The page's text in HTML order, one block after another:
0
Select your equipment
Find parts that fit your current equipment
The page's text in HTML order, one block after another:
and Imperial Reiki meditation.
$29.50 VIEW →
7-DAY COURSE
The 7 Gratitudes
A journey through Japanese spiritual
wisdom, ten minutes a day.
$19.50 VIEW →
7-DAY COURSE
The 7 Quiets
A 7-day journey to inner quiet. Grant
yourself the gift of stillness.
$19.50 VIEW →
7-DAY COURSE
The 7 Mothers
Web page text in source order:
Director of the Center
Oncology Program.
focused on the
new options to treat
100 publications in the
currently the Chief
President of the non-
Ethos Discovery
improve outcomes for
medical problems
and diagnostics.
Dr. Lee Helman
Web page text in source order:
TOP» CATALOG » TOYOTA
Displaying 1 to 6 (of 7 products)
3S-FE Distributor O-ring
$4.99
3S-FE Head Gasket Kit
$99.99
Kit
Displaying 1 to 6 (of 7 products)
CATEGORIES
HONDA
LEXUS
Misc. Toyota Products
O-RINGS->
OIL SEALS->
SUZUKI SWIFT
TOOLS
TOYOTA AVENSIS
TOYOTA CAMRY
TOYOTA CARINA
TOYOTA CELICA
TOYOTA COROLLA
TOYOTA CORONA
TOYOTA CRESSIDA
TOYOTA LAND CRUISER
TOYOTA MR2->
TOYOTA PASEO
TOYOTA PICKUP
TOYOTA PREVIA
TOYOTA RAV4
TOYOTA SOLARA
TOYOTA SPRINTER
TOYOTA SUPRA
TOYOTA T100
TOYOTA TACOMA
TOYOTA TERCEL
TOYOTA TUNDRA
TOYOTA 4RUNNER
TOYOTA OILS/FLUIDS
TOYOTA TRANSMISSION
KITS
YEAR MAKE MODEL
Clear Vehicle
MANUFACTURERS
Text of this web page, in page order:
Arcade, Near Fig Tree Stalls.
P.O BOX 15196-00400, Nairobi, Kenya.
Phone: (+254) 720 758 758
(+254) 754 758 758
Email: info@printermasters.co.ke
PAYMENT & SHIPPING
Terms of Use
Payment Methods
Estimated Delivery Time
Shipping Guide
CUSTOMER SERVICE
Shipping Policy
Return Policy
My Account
-*-*-
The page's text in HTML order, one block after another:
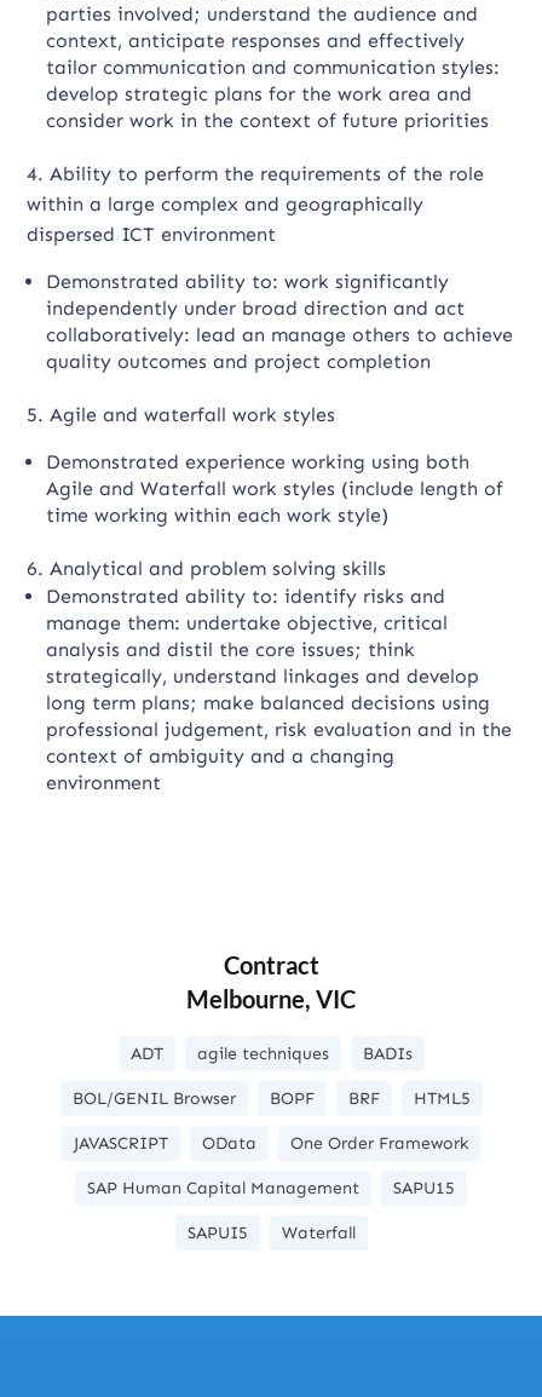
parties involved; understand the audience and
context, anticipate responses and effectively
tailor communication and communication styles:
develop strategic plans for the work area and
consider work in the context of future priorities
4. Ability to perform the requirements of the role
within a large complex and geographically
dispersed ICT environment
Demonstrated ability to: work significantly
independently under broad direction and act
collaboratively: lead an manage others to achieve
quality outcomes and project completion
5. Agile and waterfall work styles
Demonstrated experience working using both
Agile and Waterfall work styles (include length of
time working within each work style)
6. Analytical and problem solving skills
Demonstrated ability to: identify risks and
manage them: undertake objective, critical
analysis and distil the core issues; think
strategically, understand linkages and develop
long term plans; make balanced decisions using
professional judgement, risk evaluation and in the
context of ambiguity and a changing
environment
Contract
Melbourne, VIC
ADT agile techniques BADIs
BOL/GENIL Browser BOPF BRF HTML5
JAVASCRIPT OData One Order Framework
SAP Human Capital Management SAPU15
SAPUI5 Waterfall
-*-*-
- **Task to complete**
In the entries above, the lines from the one bearing "The 7 Gratitudes" up to and including the one bearing "CUSTOMER SERVICE" should be transcribed exactly; no other line is wanted.

- **Exercise solution**
The 7 Gratitudes
A journey through Japanese spiritual
wisdom, ten minutes a day.
$19.50 VIEW →
7-DAY COURSE
The 7 Quiets
A 7-day journey to inner quiet. Grant
yourself the gift of stillness.
$19.50 VIEW →
7-DAY COURSE
The 7 Mothers
Web page text in source order:
Director of the Center
Oncology Program.
focused on the
new options to treat
100 publications in the
currently the Chief
President of the non-
Ethos Discovery
improve outcomes for
medical problems
and diagnostics.
Dr. Lee Helman
Web page text in source order:
TOP» CATALOG » TOYOTA
Displaying 1 to 6 (of 7 products)
3S-FE Distributor O-ring
$4.99
3S-FE Head Gasket Kit
$99.99
Kit
Displaying 1 to 6 (of 7 products)
CATEGORIES
HONDA
LEXUS
Misc. Toyota Products
O-RINGS->
OIL SEALS->
SUZUKI SWIFT
TOOLS
TOYOTA AVENSIS
TOYOTA CAMRY
TOYOTA CARINA
TOYOTA CELICA
TOYOTA COROLLA
TOYOTA CORONA
TOYOTA CRESSIDA
TOYOTA LAND CRUISER
TOYOTA MR2->
TOYOTA PASEO
TOYOTA PICKUP
TOYOTA PREVIA
TOYOTA RAV4
TOYOTA SOLARA
TOYOTA SPRINTER
TOYOTA SUPRA
TOYOTA T100
TOYOTA TACOMA
TOYOTA TERCEL
TOYOTA TUNDRA
TOYOTA 4RUNNER
TOYOTA OILS/FLUIDS
TOYOTA TRANSMISSION
KITS
YEAR MAKE MODEL
Clear Vehicle
MANUFACTURERS
Text of this web page, in page order:
Arcade, Near Fig Tree Stalls.
P.O BOX 15196-00400, Nairobi, Kenya.
Phone: (+254) 720 758 758
(+254) 754 758 758
Email: info@printermasters.co.ke
PAYMENT & SHIPPING
Terms of Use
Payment Methods
Estimated Delivery Time
Shipping Guide
CUSTOMER SERVICE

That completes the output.